Nuevas Esperanzas ha estado involucrada con la comunidad de El Ojochal del Listón durante muchos años y estaba muy consciente de que el saneamiento era una prioridad para los habitantes de la comunidad, especialmente para las mujeres.  De modo que cuando Nicolás se acercó a nosotros con la idea de un equipo que vaya a construir letrinas, estuvimos más que contentos de presentarlos a la comunidad.  Antes del inicio del proyecto, solo 3 de las 26 familias en El Ojochal tenían algún tipo de letrina básica – todos los demás hacían sus necesidades “al aire libre”!

Con el fin de facilitar la construcción de 26 letrinas nuevas en esta remota comunidad, se diseñó especialmente un nuevo modelo de letrina, combinando convenientes bases y pedestales moldeados de fibra de vidrio con un cubículo simple y de bajo costo hecho con láminas de zinc envueltas alrededor de postes de madera.  Este modelo “envuelto” brinda total privacidad sin necesitar de una puerta, la cual a menudo es el punto débil de muchas letrinas de bajo costo.  Al hacer uso de postes de madera disponibles a nivel local, la estructura del cubículo únicamente requirió de unas pocas láminas de zinc para las paredes y el techo, simplificando muchísimo la tarea de transportar materiales a algunas de las casas más remotas.

Nuevas Esperanzas se reunió con la comunidad con anticipación para planificar el proyecto, para formar grupos de trabajo y para solicitar el apoyo en la excavación de las fosas.  Se compró los materiales con anticipación para poder empezar la tarea de transportar las láminas de zinc y los 26 pedestales de fibra de vidrio.  En la primera mañana, después de una breve inducción en la oficina de Nuevas Esperanzas, el equipo tomó el camino para conocer otro lado de la vida en su propio país.  La gente joven de hogares privilegiados en la capital muy rara vez tienen la oportunidad de conocer a campesinos de comunidades rurales lejanas como El Ojochal.

El equipo recibió una cálida bienvenida por parte de la comunidad.  Después del inicial “shock cultural”, tanto para el equipo como para los habitantes de la comunidad que no podían entender que estos muchachos y muchachas habían venido a ensuciarse las manos, todos empezaron a trabajar juntos.  Inevitablemente, hubo algunas cosas que causaron retrasos.  No es fácil excavar un hoyo de tamaño correcto cuando el terreno es pedregoso e inestable, así que se necesitó un poco de improvisación desde la mañana del primer día.  Más tarde el mismo día, cuando regresaban por el estrecho camino que baja de la montaña, fue consternante ver que había una camioneta dañada bloqueando el camino.  Tomó varios días mover la camioneta, por lo cual los jóvenes voluntarios tuvieron la oportunidad de aprender por experiencia propia qué tan extenuante puede ser vivir en un lugar tan remoto, pues tuvieron que bajar y subir la montaña a pie.

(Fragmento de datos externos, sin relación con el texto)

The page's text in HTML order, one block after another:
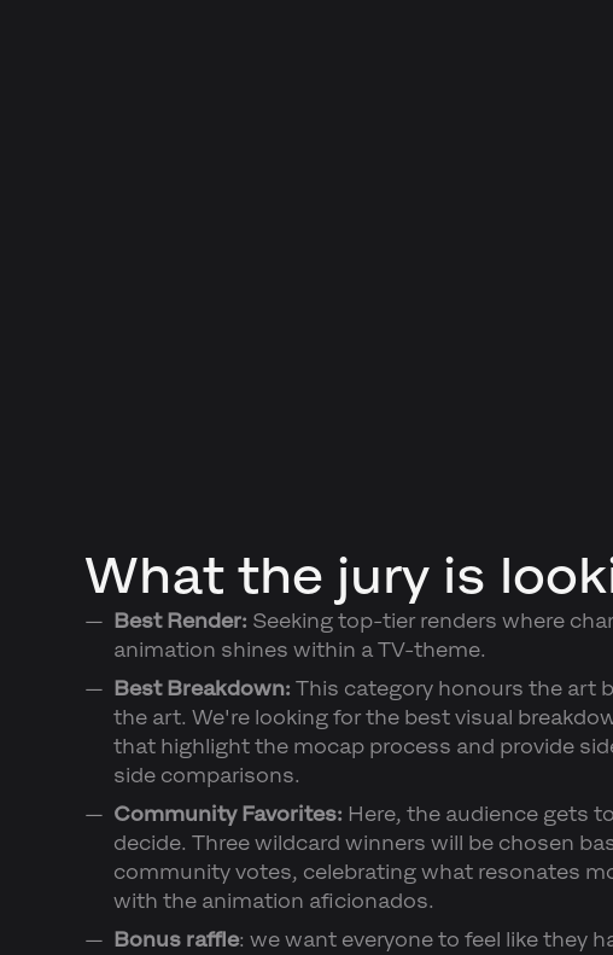
What the jury is
Best Render: Seeking top-tier renders where
animation shines within a TV-theme.
Best Breakdown: This category honours the art
the art. We're looking for the best visual
that highlight the mocap process and provide
side comparisons.
Community Favorites: Here, the audience gets to
decide. Three wildcard winners will be chosen
community votes, celebrating what resonates
with the animation aficionados.
Bonus raffle: we want everyone to feel like they
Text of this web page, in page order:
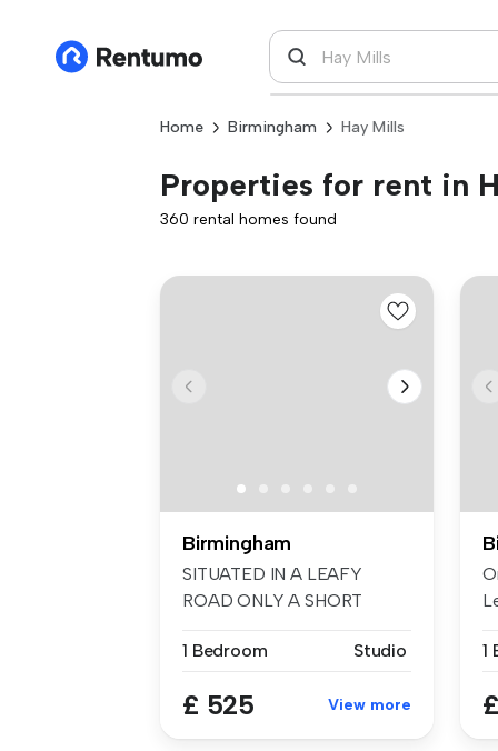
Home Birmingham Hay Mills
Properties for rent in
360 rental homes found
Birmingham
SITUATED IN A LEAFY
ROAD ONLY A SHORT
1 Bedroom
Studio
£ 525 View more

Al final de la semana, las 26 letrinas estaban casi completas, dejando solo unos pequeños detalles para ser supervisados por el equipo de Nuevas Esperanzas la semana siguiente.  El último día, la comunidad preparó una típica comida nicaragüense para compartir con los jóvenes voluntarios.  Celebraron la diversión y los retos que habían vivido esa semana, con una piñata y una fiesta para más de cien personas, una tradición nicaragüense disfrutada en todos los niveles de la sociedad!